*** Opening of MATERIAL FOR THIS TASK ***
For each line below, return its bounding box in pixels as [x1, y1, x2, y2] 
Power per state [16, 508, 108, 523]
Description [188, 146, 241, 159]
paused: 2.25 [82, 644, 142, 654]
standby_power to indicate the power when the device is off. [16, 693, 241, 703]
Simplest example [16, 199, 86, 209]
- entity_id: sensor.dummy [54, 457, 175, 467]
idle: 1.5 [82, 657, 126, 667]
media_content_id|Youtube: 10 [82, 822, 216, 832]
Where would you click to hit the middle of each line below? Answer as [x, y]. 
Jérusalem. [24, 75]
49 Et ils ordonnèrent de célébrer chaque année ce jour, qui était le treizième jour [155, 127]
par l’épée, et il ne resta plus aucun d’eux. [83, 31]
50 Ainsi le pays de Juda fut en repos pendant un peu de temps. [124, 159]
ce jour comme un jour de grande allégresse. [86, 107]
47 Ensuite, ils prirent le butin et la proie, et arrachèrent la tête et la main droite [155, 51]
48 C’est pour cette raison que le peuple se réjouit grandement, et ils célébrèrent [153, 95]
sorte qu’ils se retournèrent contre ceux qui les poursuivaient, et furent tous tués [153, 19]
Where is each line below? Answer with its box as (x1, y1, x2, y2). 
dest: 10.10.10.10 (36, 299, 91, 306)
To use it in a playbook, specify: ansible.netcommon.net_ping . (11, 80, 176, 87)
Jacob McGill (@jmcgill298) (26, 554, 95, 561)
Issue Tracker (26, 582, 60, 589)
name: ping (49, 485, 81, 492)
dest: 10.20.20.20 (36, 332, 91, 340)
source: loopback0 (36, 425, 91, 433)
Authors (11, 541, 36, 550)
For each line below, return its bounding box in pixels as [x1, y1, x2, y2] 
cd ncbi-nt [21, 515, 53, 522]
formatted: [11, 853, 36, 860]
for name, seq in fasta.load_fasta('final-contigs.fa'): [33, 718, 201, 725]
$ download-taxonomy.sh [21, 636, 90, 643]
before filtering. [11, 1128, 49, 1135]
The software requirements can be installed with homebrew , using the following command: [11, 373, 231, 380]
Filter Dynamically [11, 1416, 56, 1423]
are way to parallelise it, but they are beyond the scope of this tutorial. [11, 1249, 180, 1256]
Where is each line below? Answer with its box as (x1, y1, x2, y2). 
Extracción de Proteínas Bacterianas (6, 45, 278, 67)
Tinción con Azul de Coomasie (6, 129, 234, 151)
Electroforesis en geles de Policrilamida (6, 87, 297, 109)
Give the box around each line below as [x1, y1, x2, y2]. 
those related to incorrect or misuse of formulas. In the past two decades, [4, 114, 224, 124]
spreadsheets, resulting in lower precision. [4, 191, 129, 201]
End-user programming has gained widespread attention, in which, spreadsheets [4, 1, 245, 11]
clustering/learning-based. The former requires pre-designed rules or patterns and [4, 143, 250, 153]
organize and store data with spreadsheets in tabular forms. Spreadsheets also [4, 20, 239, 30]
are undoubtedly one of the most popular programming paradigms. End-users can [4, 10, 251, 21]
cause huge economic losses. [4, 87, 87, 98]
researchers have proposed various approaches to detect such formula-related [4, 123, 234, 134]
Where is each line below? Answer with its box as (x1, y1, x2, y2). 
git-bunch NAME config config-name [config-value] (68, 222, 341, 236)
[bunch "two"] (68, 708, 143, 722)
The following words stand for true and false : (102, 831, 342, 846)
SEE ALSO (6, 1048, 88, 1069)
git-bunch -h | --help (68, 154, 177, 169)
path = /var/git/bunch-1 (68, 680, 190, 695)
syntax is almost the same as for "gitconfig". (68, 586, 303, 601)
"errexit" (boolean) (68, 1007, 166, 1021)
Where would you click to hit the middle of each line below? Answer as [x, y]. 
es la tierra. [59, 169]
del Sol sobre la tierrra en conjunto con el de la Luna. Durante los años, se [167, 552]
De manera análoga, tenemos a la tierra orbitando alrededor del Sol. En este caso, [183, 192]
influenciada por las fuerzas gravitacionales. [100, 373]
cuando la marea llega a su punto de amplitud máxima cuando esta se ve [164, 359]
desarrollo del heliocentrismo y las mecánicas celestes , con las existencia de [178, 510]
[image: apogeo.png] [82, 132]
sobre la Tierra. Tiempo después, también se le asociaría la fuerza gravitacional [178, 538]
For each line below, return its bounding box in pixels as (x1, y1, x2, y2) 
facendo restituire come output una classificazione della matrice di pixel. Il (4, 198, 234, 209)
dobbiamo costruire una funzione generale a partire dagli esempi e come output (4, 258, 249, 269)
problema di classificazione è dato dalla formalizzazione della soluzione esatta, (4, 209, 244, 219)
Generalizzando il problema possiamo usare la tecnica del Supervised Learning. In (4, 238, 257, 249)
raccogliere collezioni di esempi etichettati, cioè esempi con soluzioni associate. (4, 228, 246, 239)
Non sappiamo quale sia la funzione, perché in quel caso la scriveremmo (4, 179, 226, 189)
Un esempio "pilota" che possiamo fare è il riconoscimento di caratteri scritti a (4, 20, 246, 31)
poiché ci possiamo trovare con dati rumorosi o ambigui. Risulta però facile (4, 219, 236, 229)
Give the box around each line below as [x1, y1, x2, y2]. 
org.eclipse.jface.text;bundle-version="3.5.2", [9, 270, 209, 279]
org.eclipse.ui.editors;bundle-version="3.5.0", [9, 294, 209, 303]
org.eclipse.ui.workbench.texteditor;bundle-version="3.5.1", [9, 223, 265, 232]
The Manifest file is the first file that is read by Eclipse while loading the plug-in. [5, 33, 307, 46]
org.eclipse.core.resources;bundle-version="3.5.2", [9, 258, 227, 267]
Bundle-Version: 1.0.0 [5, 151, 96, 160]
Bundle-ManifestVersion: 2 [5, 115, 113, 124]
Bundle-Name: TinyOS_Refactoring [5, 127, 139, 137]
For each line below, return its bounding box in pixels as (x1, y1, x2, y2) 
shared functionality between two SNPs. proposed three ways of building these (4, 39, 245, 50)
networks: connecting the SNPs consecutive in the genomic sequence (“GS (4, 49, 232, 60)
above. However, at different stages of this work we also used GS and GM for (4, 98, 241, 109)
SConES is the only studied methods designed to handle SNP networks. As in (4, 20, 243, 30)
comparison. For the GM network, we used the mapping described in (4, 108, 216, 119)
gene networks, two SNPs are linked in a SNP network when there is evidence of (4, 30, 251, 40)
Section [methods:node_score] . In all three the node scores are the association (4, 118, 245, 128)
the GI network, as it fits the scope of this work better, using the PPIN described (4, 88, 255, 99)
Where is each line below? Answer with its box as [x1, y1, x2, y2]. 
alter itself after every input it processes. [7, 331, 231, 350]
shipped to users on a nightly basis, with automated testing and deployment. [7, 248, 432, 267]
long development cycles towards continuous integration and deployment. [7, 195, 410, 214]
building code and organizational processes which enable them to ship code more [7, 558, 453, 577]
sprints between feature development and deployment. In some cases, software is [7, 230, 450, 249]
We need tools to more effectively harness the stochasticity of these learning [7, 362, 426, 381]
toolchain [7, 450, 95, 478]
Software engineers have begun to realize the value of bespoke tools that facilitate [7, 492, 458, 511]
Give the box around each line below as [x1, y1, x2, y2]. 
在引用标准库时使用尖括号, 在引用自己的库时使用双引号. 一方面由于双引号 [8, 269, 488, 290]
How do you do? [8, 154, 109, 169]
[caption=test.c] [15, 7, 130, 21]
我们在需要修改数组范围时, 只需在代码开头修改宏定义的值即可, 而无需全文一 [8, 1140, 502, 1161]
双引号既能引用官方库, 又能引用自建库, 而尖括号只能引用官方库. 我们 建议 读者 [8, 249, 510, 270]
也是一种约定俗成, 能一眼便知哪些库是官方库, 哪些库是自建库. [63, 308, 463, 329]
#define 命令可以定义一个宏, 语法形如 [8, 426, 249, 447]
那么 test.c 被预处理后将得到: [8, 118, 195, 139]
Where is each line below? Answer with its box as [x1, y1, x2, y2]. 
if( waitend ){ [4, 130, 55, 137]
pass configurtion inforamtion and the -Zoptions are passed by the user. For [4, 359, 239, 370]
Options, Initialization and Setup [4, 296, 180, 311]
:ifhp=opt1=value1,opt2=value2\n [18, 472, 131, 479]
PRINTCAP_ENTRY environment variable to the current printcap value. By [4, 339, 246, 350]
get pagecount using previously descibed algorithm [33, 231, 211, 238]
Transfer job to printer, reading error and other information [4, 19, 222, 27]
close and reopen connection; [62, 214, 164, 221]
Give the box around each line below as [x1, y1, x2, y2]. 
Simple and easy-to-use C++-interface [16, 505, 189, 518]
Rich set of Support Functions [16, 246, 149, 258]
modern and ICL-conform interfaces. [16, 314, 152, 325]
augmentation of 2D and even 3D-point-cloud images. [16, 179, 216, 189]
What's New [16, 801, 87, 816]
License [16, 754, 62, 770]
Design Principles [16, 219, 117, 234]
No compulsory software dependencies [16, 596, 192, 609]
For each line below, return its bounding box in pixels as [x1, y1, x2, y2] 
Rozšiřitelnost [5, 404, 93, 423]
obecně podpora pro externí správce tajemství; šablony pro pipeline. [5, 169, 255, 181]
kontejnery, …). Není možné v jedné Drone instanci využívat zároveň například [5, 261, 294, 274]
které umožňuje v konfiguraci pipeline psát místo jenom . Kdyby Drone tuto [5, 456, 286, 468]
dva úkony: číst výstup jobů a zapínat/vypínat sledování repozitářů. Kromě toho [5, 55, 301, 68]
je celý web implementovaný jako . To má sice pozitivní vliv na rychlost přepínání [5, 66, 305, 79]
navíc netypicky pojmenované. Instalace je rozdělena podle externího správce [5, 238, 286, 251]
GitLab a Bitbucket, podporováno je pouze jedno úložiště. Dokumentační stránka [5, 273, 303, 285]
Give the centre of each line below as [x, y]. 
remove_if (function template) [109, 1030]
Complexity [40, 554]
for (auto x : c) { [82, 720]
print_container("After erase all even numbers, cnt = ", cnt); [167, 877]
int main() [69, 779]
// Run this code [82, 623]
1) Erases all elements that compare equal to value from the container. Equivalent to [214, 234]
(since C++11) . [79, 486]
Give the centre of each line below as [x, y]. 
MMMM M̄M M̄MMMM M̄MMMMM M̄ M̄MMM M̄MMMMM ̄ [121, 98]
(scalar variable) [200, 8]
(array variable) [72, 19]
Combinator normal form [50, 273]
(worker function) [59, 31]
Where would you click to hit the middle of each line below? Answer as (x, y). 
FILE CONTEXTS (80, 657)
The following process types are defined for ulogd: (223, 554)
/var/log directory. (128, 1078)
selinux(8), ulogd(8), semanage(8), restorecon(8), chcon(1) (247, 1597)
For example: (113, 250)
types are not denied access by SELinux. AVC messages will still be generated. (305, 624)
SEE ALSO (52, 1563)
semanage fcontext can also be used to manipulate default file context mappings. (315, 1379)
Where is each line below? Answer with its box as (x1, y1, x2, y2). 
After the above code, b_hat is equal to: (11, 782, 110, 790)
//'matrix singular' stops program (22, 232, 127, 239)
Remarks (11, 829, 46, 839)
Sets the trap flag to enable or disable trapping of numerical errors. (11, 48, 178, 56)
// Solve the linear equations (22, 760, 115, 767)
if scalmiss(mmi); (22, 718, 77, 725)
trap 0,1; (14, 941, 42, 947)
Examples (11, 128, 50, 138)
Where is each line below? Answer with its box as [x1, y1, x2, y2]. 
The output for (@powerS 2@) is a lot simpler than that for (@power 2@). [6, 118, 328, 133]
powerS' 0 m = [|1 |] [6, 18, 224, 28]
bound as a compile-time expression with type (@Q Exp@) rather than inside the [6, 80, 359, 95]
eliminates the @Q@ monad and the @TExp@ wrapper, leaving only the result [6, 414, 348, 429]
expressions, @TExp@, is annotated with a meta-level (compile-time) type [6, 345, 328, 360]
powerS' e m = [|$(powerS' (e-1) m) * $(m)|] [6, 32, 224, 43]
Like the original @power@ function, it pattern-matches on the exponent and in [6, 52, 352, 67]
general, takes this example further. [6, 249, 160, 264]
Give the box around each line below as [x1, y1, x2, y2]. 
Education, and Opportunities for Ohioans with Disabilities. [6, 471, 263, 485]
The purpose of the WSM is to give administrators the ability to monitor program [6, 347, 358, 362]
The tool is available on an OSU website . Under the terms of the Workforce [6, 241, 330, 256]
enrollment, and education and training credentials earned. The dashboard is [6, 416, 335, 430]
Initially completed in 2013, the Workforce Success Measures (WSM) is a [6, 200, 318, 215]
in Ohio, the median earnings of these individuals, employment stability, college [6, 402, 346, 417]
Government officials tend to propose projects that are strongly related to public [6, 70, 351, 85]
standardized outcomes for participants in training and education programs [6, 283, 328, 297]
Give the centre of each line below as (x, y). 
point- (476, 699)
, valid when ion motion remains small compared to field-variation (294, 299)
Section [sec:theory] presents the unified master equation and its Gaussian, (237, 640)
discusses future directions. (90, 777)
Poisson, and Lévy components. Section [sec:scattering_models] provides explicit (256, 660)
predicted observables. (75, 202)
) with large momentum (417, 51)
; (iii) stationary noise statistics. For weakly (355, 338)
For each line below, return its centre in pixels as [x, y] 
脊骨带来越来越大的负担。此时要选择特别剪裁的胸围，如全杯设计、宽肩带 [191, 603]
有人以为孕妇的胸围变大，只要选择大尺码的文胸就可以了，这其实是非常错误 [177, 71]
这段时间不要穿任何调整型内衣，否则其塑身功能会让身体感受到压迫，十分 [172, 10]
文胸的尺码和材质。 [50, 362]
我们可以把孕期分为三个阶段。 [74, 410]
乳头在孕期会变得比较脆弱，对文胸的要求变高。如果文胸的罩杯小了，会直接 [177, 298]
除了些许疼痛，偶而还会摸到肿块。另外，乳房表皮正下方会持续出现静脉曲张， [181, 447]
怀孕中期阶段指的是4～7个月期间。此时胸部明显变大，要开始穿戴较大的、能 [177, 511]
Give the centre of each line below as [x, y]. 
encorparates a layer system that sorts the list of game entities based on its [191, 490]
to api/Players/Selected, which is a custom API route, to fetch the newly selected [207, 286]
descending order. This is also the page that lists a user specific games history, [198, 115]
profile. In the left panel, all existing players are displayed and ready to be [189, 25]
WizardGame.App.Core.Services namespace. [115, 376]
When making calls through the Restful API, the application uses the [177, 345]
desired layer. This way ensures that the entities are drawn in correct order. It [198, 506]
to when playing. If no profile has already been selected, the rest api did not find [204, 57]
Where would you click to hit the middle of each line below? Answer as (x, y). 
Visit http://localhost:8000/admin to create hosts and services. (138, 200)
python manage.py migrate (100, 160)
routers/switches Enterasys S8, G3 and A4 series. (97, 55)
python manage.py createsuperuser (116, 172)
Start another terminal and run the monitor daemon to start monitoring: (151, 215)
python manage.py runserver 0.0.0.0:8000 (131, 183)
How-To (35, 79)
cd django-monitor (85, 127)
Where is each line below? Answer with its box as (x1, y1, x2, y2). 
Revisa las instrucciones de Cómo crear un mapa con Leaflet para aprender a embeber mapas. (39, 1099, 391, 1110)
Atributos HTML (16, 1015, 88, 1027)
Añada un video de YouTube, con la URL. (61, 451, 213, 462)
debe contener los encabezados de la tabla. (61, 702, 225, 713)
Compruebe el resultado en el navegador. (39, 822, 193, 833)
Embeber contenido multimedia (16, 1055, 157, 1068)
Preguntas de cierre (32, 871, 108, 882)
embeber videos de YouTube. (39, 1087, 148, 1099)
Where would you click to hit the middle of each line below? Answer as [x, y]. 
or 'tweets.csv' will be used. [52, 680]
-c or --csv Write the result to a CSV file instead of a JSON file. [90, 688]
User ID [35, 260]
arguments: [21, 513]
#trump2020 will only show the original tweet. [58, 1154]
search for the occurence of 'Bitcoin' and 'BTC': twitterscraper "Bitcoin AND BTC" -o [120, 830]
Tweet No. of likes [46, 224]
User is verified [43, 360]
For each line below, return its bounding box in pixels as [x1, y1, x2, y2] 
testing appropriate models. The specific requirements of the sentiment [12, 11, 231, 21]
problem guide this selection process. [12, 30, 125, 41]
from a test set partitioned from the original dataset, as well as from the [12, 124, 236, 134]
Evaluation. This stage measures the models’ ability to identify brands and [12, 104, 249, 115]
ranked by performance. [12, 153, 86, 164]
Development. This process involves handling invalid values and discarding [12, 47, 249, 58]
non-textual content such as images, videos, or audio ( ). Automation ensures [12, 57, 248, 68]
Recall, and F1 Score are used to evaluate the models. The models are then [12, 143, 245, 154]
*** Close of MATERIAL FOR THIS TASK ***
# [WORK REQUEST]
Extract each line from the entries above that contains the string "problema".

# [EXERCISE OUTPUT]
problema di classificazione è dato dalla formalizzazione della soluzione esatta, (4, 209, 244, 219)
Generalizzando il problema possiamo usare la tecnica del Supervised Learning. In (4, 238, 257, 249)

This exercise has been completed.